Work task >> Exactly as written, please set down all of the entries again, with no pictures.

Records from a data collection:
※ ※ ※

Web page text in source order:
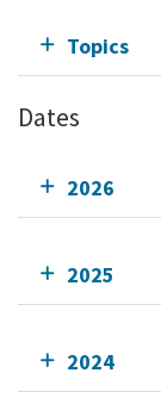
Topics
Dates
2026
2025
2024
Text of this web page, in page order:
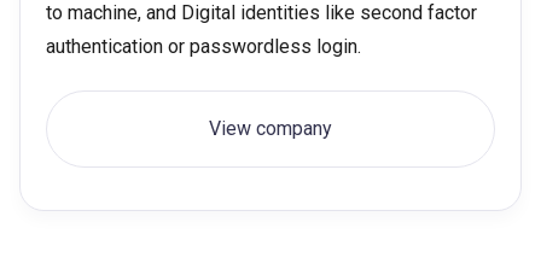
to machine, and Digital identities like second factor
authentication or passwordless login.
View company
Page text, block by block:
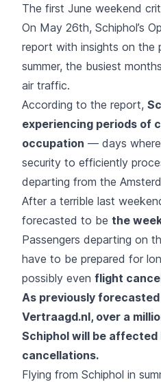
The first June weekend
On May 26th, Schiphol’s
report with insights on the
summer, the busiest
air traffic.
According to the report,
experiencing periods of
occupation — days
security to efficiently
departing from the
After a terrible last
forecasted to be the
Passengers departing on
have to be prepared for
possibly even flight
As previously
Vertraagd.nl, over a
Schiphol will be affected
cancellations.
Flying from Schiphol in
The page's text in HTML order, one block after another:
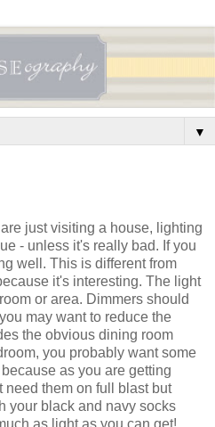
▼
just visiting a house, lighting
- unless it's really bad. If you
well. This is different from
it's interesting. The light
or area. Dimmers should
may want to reduce the
the obvious dining room
you probably want some
as you are getting
need them on full blast but
your black and navy socks
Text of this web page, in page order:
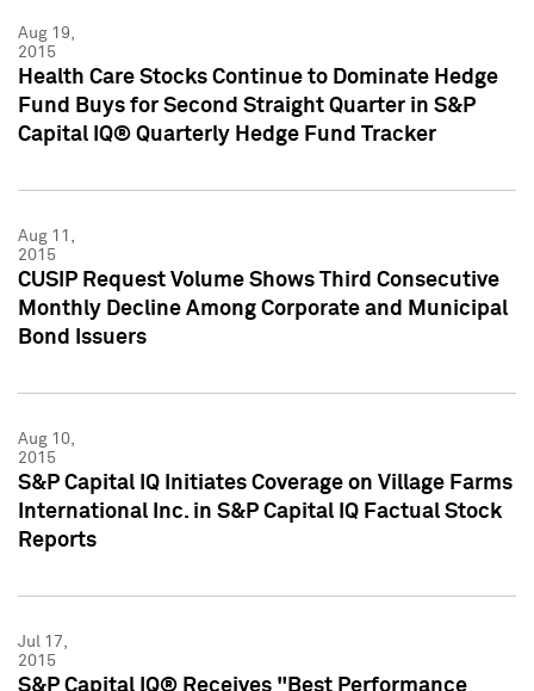
Aug 19,
2015
Health Care Stocks Continue to Dominate Hedge
Fund Buys for Second Straight Quarter in S&P
Capital IQ® Quarterly Hedge Fund Tracker
Aug 11,
2015
CUSIP Request Volume Shows Third Consecutive
Monthly Decline Among Corporate and Municipal
Bond Issuers
Aug 10,
2015
S&P Capital IQ Initiates Coverage on Village Farms
International Inc. in S&P Capital IQ Factual Stock
Reports
Jul 17,
2015
S&P Capital IQ® Receives "Best Performance
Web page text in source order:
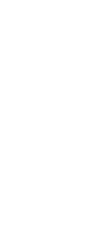
of a Free
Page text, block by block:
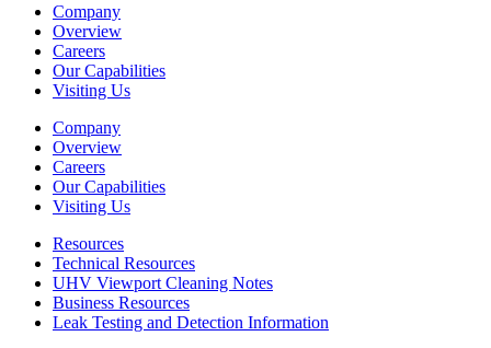
Company
Overview
Careers
Our Capabilities
Visiting Us
Company
Overview
Careers
Our Capabilities
Visiting Us
Resources
Technical Resources
UHV Viewport Cleaning Notes
Business Resources
Leak Testing and Detection Information
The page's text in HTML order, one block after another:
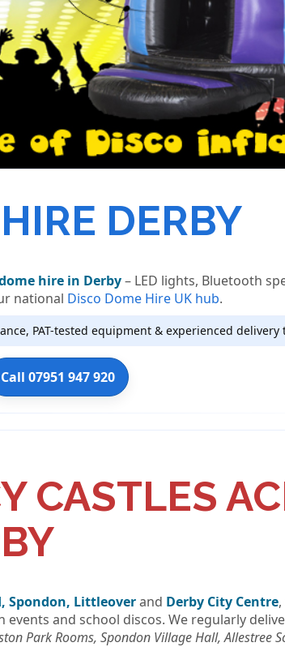
DERBY
hire in Derby– LED lights, Bluetooth
national Disco Dome Hire UK hub.
PAT-tested equipment & experienced delivery
Call 07951 947 920
CASTLES
Spondon, Littleoverand Derby City Centre
and school discos. We regularly
Park Rooms, Spondon Village Hall, Allestree
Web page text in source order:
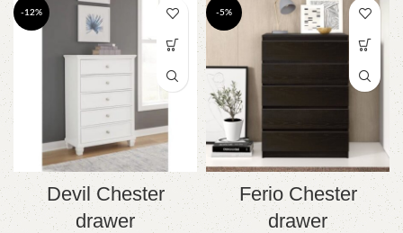
-12%
Devil Chester
drawer
-5%
Ferio Chester
drawer
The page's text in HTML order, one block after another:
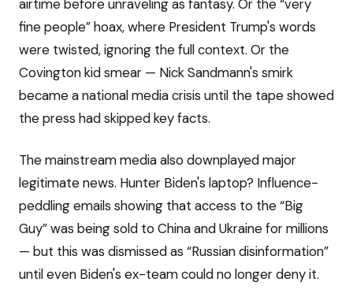
airtime before unraveling as fantasy. Or the “very
fine people” hoax, where President Trump's words
were twisted, ignoring the full context. Or the
Covington kid smear — Nick Sandmann's smirk
became a national media crisis until the tape showed
the press had skipped key facts.
The mainstream media also downplayed major
legitimate news. Hunter Biden's laptop? Influence-
peddling emails showing that access to the “Big
Guy” was being sold to China and Ukraine for millions
— but this was dismissed as “Russian disinformation”
until even Biden's ex-team could no longer deny it.

※ ※ ※

Exercise solution >>
Web page text in source order:
Topics
Dates
2026
2025
2024
Text of this web page, in page order:
to machine, and Digital identities like second factor
authentication or passwordless login.
View company
Page text, block by block:
The first June weekend
On May 26th, Schiphol’s
report with insights on the
summer, the busiest
air traffic.
According to the report,
experiencing periods of
occupation — days
security to efficiently
departing from the
After a terrible last
forecasted to be the
Passengers departing on
have to be prepared for
possibly even flight
As previously
Vertraagd.nl, over a
Schiphol will be affected
cancellations.
Flying from Schiphol in
The page's text in HTML order, one block after another:
▼
just visiting a house, lighting
- unless it's really bad. If you
well. This is different from
it's interesting. The light
or area. Dimmers should
may want to reduce the
the obvious dining room
you probably want some
as you are getting
need them on full blast but
your black and navy socks
Text of this web page, in page order:
Aug 19,
2015
Health Care Stocks Continue to Dominate Hedge
Fund Buys for Second Straight Quarter in S&P
Capital IQ® Quarterly Hedge Fund Tracker
Aug 11,
2015
CUSIP Request Volume Shows Third Consecutive
Monthly Decline Among Corporate and Municipal
Bond Issuers
Aug 10,
2015
S&P Capital IQ Initiates Coverage on Village Farms
International Inc. in S&P Capital IQ Factual Stock
Reports
Jul 17,
2015
S&P Capital IQ® Receives "Best Performance
Web page text in source order:
of a Free
Page text, block by block:
Company
Overview
Careers
Our Capabilities
Visiting Us
Company
Overview
Careers
Our Capabilities
Visiting Us
Resources
Technical Resources
UHV Viewport Cleaning Notes
Business Resources
Leak Testing and Detection Information
The page's text in HTML order, one block after another:
DERBY
hire in Derby– LED lights, Bluetooth
national Disco Dome Hire UK hub.
PAT-tested equipment & experienced delivery
Call 07951 947 920
CASTLES
Spondon, Littleoverand Derby City Centre
and school discos. We regularly
Park Rooms, Spondon Village Hall, Allestree
Web page text in source order:
-12%
Devil Chester
drawer
-5%
Ferio Chester
drawer
The page's text in HTML order, one block after another:
airtime before unraveling as fantasy. Or the “very
fine people” hoax, where President Trump's words
were twisted, ignoring the full context. Or the
Covington kid smear — Nick Sandmann's smirk
became a national media crisis until the tape showed
the press had skipped key facts.
The mainstream media also downplayed major
legitimate news. Hunter Biden's laptop? Influence-
peddling emails showing that access to the “Big
Guy” was being sold to China and Ukraine for millions
— but this was dismissed as “Russian disinformation”
until even Biden's ex-team could no longer deny it.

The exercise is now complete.